Does this story sound familiar? Yours may have a different flavor, different details. But in the end, when it comes to being undiagnosed and having Lyme disease, the fact remains that we have all suffered. It’s realizing that this doesn’t need to be a fight and it’s not about death. It’s about living, even with all of the ambiguity, the pain, the fear. It’s about embracing our unique and beautiful lives, and if we believe, we can heal. Lyme or not, we have a choice. I choose life.
Cherie Kephart is a writer, editor, and poet in San Diego. The author of an award-winning book called A Few Minor Adjustments: A Memoir of Healing, she can be contacted through her website CherieKephart.com.

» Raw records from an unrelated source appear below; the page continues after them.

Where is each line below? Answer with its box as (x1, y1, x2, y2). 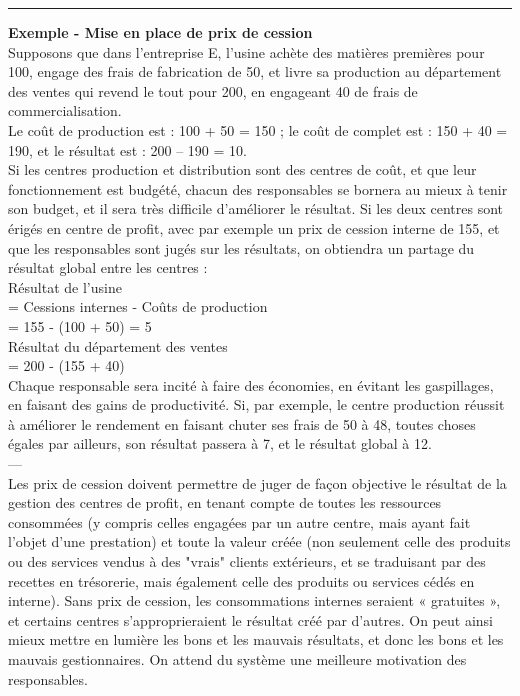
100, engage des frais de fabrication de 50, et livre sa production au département (8, 61, 502, 82)
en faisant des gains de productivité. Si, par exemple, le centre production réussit (8, 394, 505, 415)
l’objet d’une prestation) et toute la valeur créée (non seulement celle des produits (8, 531, 511, 552)
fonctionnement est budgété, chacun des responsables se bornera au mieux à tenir (8, 178, 508, 199)
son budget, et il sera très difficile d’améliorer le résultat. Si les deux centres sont (8, 198, 503, 219)
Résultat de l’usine (8, 276, 122, 297)
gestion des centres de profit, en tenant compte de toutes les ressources (8, 492, 442, 513)
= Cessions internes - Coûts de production (8, 296, 268, 317)
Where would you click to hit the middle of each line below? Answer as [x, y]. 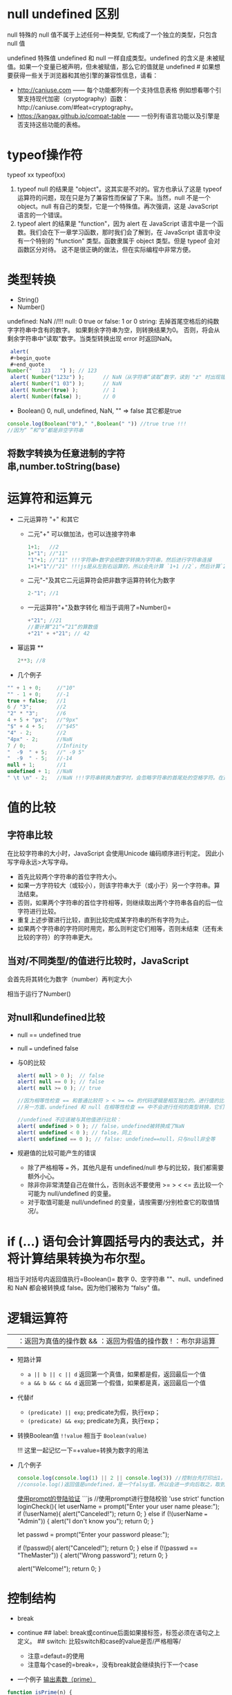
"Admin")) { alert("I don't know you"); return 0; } [85, 1521]
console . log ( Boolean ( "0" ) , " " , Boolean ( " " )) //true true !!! [97, 424]
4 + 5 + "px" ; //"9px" [43, 720]
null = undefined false [48, 1048]
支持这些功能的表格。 [54, 124]
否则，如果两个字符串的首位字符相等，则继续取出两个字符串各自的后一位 [120, 902]
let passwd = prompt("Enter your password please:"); [93, 1535]
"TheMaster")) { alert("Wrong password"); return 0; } [92, 1555]
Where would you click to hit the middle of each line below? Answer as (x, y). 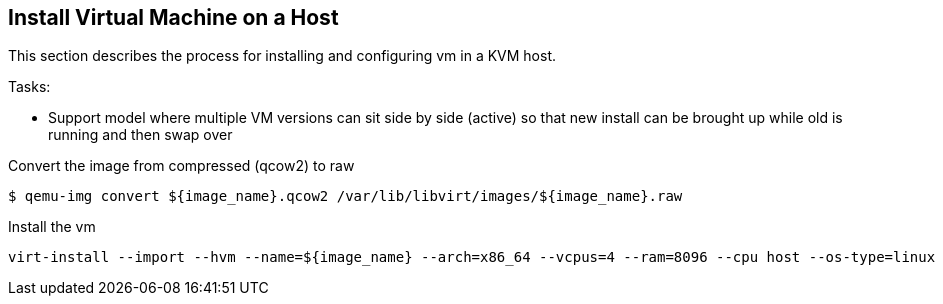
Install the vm (52, 227)
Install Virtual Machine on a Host (173, 17)
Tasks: (29, 87)
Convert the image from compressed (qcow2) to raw (181, 166)
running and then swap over (140, 135)
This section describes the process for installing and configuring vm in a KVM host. (282, 56)
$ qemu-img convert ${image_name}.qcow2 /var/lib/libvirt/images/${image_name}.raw (345, 196)
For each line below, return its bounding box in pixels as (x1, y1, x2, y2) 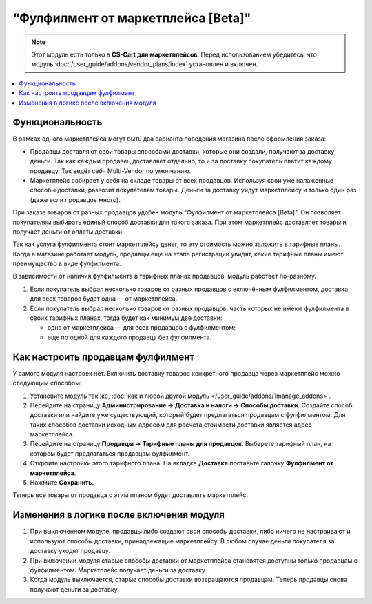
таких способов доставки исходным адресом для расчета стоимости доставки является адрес (30, 421, 313, 429)
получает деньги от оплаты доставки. (12, 228, 124, 236)
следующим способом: (12, 379, 82, 387)
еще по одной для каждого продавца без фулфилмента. (47, 333, 212, 341)
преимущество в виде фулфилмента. (12, 259, 122, 268)
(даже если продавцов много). (30, 195, 121, 203)
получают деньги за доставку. (30, 585, 120, 593)
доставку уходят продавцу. (30, 547, 110, 555)
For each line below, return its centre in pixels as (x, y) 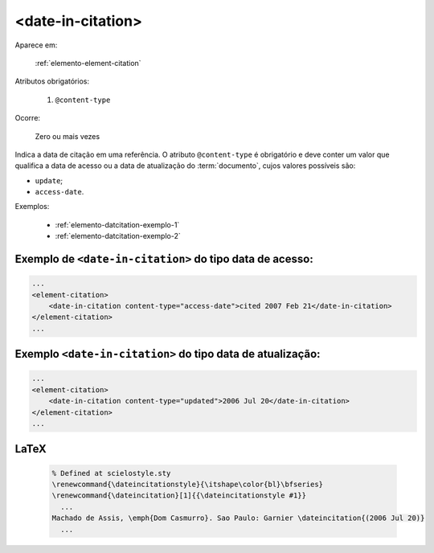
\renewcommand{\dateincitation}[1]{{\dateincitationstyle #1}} (179, 496)
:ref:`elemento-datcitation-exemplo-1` (117, 224)
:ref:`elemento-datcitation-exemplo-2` (118, 236)
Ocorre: (27, 118)
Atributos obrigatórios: (52, 81)
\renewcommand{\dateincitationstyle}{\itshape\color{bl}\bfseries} (188, 484)
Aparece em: (36, 45)
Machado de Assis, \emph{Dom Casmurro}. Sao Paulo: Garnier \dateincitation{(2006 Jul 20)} (238, 518)
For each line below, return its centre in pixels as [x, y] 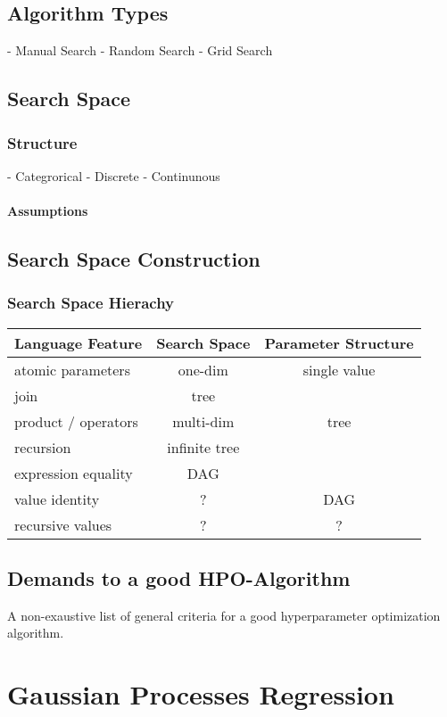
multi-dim [203, 421]
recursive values [63, 524]
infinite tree [203, 447]
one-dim [203, 369]
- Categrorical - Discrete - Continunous [114, 175]
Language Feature [79, 342]
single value [339, 369]
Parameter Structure [339, 342]
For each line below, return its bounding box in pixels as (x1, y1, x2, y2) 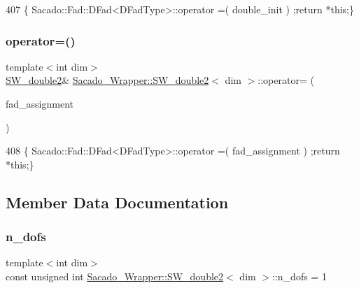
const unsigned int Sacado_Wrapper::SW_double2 (6, 268, 224, 283)
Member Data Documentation (6, 191, 229, 213)
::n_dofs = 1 (272, 268, 327, 283)
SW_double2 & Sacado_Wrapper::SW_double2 (6, 73, 209, 87)
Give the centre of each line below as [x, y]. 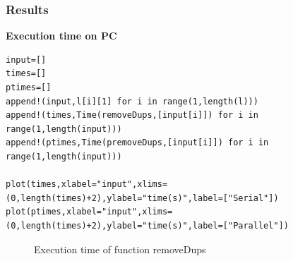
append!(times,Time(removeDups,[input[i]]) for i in [132, 115]
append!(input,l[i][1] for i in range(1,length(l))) [132, 101]
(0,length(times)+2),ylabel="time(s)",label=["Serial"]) [142, 198]
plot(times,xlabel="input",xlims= [87, 184]
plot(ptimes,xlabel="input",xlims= [89, 212]
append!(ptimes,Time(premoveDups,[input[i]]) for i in [137, 143]
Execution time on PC [61, 36]
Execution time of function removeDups [120, 249]
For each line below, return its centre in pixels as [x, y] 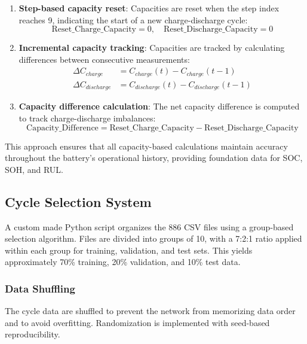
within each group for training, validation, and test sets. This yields [129, 250]
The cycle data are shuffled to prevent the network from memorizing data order [150, 311]
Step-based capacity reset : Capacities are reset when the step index [149, 8]
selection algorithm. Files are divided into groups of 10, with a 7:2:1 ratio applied [153, 238]
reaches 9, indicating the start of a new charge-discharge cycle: [133, 19]
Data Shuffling [40, 288]
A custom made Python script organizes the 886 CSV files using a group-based [149, 226]
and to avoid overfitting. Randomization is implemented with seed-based [137, 322]
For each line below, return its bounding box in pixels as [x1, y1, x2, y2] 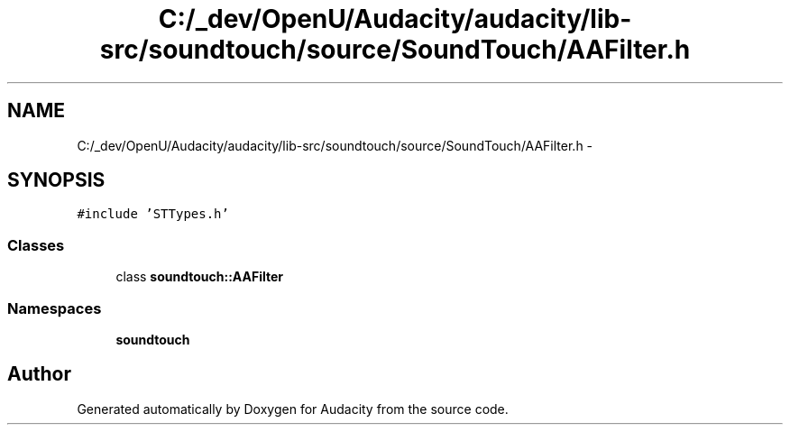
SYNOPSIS [7, 169, 106, 192]
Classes [7, 235, 65, 254]
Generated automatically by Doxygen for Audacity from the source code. [77, 400, 509, 417]
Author [7, 363, 71, 386]
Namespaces [7, 299, 102, 317]
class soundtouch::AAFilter [115, 269, 283, 285]
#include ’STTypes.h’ [77, 207, 229, 222]
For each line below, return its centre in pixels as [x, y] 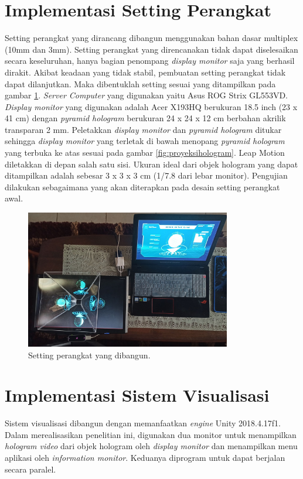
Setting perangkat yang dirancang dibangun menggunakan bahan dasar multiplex [151, 38]
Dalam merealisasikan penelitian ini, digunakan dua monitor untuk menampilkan [151, 434]
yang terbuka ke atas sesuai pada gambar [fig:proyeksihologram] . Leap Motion [145, 153]
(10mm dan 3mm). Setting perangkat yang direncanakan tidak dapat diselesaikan [151, 49]
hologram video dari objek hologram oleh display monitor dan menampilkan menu [151, 446]
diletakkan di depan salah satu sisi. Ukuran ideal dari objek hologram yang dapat [151, 164]
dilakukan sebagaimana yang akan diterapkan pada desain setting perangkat [142, 187]
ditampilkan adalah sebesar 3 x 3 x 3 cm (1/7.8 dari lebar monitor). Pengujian [146, 175]
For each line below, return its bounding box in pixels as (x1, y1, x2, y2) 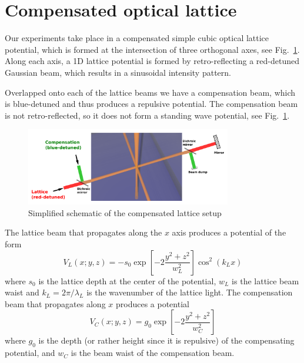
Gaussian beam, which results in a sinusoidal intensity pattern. (5, 66, 231, 78)
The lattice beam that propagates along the (5, 226, 162, 238)
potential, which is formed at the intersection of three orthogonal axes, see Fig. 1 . (5, 43, 300, 55)
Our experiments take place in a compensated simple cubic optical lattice (5, 32, 269, 44)
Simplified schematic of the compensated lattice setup (28, 206, 222, 219)
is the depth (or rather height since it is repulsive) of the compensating (38, 334, 295, 347)
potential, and (5, 347, 55, 359)
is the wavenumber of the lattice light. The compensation (86, 286, 293, 298)
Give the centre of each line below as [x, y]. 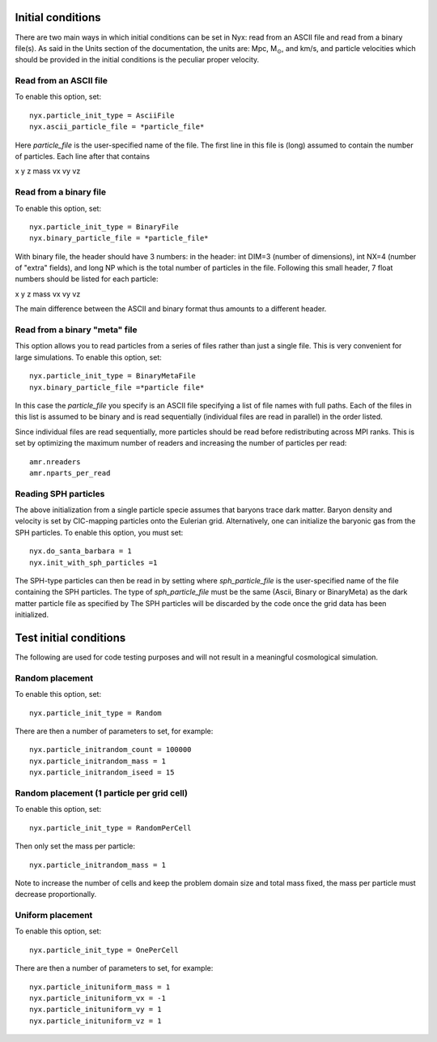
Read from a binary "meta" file [76, 330]
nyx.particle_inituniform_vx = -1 [98, 998]
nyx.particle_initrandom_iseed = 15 [102, 773]
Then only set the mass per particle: [75, 846]
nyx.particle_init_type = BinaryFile [104, 226]
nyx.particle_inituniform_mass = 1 [100, 987]
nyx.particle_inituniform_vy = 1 [95, 1010]
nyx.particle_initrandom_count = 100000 [110, 750]
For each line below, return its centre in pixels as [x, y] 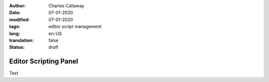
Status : [17, 47]
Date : [15, 13]
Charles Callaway [67, 6]
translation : [22, 40]
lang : [15, 33]
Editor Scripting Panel [44, 61]
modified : [19, 19]
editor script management [75, 27]
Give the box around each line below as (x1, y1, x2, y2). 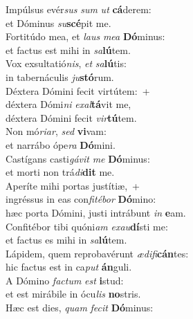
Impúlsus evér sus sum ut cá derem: (6, 2, 151, 16)
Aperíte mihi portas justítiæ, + (6, 178, 140, 192)
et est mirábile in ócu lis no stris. (6, 286, 141, 301)
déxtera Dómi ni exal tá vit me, (6, 97, 131, 111)
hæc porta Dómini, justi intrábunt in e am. (6, 205, 186, 219)
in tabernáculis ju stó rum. (6, 69, 114, 84)
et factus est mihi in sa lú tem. (6, 42, 131, 57)
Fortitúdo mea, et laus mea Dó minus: (6, 29, 165, 44)
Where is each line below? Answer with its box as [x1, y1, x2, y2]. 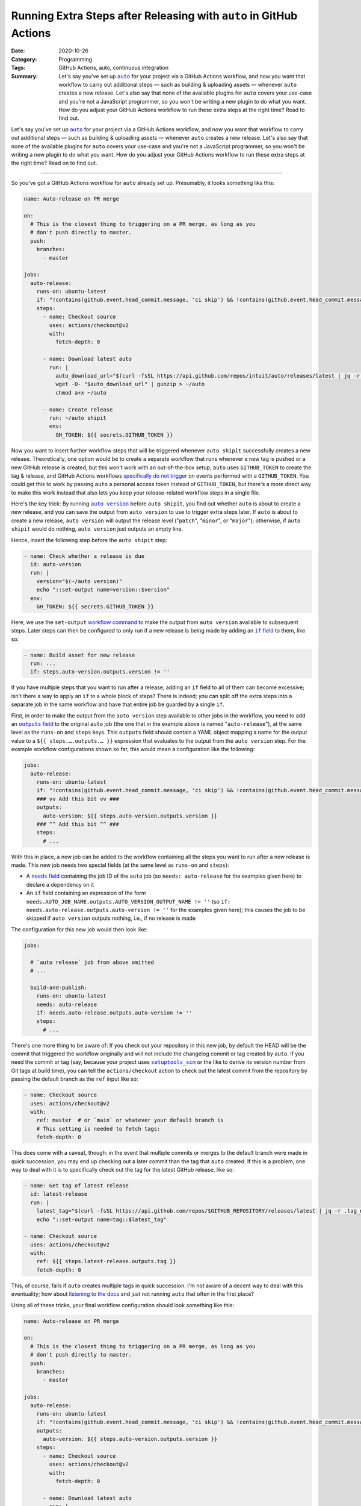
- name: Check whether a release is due [23, 552, 144, 560]
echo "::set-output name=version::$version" [36, 586, 170, 593]
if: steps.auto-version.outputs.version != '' [30, 669, 170, 675]
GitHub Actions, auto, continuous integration [58, 64, 169, 72]
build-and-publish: [30, 984, 88, 991]
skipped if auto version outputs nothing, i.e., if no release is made [26, 914, 196, 922]
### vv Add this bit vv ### [36, 795, 120, 802]
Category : [11, 55, 37, 63]
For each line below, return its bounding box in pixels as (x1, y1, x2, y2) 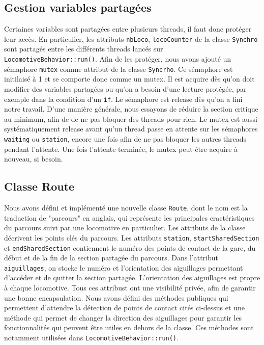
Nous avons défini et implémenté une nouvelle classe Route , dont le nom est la (4, 202, 248, 213)
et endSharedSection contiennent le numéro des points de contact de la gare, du (4, 242, 256, 253)
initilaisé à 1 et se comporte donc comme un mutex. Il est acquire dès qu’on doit (4, 73, 255, 84)
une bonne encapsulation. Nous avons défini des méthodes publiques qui (4, 292, 228, 303)
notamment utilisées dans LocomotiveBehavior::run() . (4, 332, 179, 342)
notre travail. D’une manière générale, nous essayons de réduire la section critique (4, 103, 258, 114)
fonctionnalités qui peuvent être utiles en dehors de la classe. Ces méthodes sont (4, 322, 254, 333)
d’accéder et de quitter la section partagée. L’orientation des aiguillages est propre (4, 272, 260, 283)
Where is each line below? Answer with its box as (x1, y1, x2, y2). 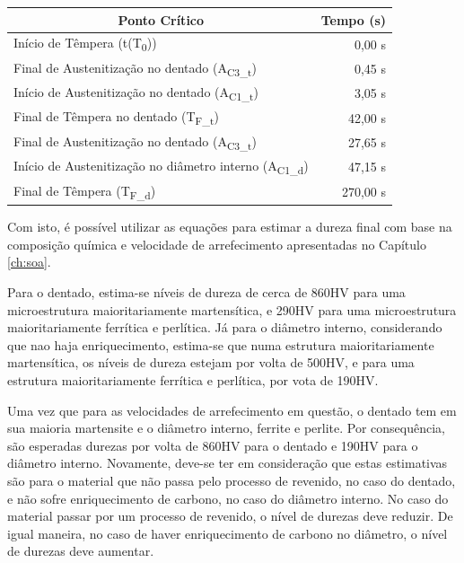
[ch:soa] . (7, 252, 51, 271)
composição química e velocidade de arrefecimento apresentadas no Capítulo (7, 234, 426, 253)
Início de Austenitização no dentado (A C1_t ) (13, 83, 258, 103)
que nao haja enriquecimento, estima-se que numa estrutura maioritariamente (7, 335, 434, 354)
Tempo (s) (320, 10, 387, 29)
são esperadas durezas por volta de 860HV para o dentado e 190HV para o (7, 435, 418, 454)
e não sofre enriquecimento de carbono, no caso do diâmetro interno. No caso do (7, 488, 449, 507)
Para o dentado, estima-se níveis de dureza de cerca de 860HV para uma (7, 283, 406, 301)
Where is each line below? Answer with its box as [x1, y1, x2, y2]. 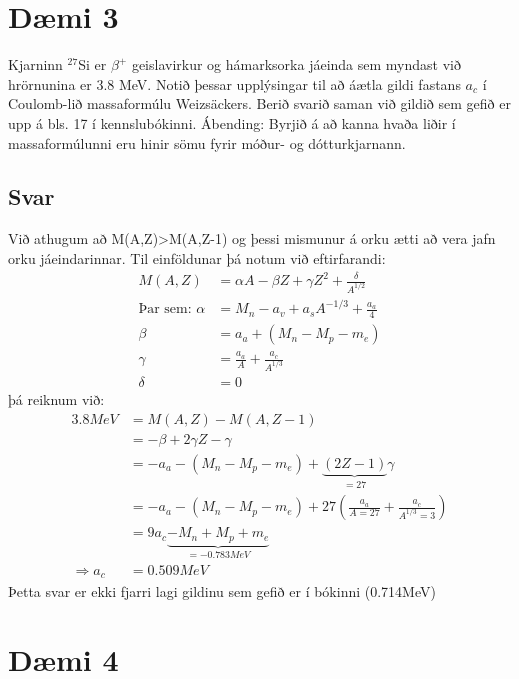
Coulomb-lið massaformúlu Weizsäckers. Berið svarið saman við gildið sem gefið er [8, 93, 511, 114]
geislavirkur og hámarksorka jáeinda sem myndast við [131, 54, 461, 75]
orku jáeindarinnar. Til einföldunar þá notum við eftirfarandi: [8, 247, 386, 268]
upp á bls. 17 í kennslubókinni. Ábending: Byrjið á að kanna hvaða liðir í [8, 112, 456, 133]
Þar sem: [138, 302, 192, 317]
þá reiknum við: [8, 388, 105, 409]
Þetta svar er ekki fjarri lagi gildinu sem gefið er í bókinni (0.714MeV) [8, 580, 436, 601]
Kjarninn [8, 54, 63, 75]
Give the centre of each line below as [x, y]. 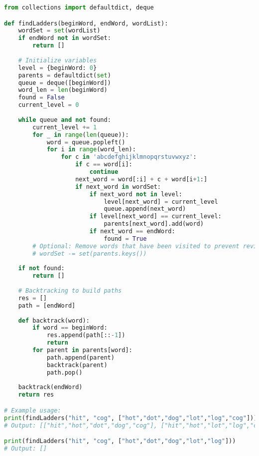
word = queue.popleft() [86, 142]
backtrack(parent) [77, 365]
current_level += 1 [65, 127]
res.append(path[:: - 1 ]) [86, 335]
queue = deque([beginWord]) [65, 83]
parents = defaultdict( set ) [65, 75]
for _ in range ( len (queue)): [81, 135]
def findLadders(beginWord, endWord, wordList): [86, 23]
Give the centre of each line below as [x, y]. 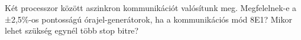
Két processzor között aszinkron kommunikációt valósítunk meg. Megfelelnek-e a [151, 8]
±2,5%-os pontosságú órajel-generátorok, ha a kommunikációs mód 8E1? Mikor [148, 19]
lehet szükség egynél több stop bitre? [72, 30]

I am awed and grateful when another is able to so eloquently convey the depth and magnitude of this ailment. While the details differ, the stories are much the same.
Thank you for sharing your gifts
Dear Cherie,
Same similar story happened to my Mother, she died from Tick Borne Illness before it was known (1999) Thank God, she had excellent insurance coverage, a terrific primary care doctor who worked with a son-in-law doctor. They kept her alive until 2006. Lyme was not considered as a diagnosis. Wasn’t realized until I was finally diagnosed with TBIs years (2015) after my Mother was dead. A comparison was done and I followed exactly along with my Mother’s symptoms. My nephew also has TBIs. His symptoms were a little different. My nephew has been in and out of hospital and now does not receive treatment. I have excellent insurance coverage but because Medicare does not cover TBIs my other coverage (Empire BC/BS, Emblem GHI, SHIP and AARP/Met Life Long Term Health Care) also do not reimburse nor pay. I am paying for my nephew’s HUGE hospital expenses. I cannot afford my own treatment. I have appealed to Medicare, contacted K Gillibrand’s office, nothing has changed. What is going on with not only my situation, but what is happening with EVERYONE I know with TBIs is DISGUSTING and a DISGRACE! As I have said over and over, we are ALLOWING others to treat us in this manner. EVERYONE in the United States should unite and start a MASSIVE LAW SUIT and DEMONSTRATE! Any ideas? Or we, if we are alive, still be complaining next year?
Great little story, but you are still saying that it’s your fault for getting Lyme, suffering for years and almost dying. “Embracing life” has nothing to do with being correctly diagnosed with an infection/infections and then properly treated.
We can still embrace life and demand proper treatment! Demand payment from insurance which we have been paying into for many, many years, which we are entitled too. I was blessed with health until I was bitten by a disgusting tick! I have NO patience with me being sick! I have NO patience with how I am being treated (or NOT) being treated! I want my one life back. I want to LIVE the rest of my life, not suffer through it. Until we present a united group and start acting and demanding what we want we will still be complaining years from now. I am sick of “pity parties”.
This could be my story!
Because of how I have been non treated and mal treated by doctors I have found a way to legally buy prescription antibiotics and am now on my 4th week. My symptoms have decreased to a point where I’ve started having days that are manageable. I had 3 days in a row where I even actually felt good. I’m so used to living in unbearable pain, so I’m not even sure how to even try to measure the difference, except to say that there is one. I’m hopeful.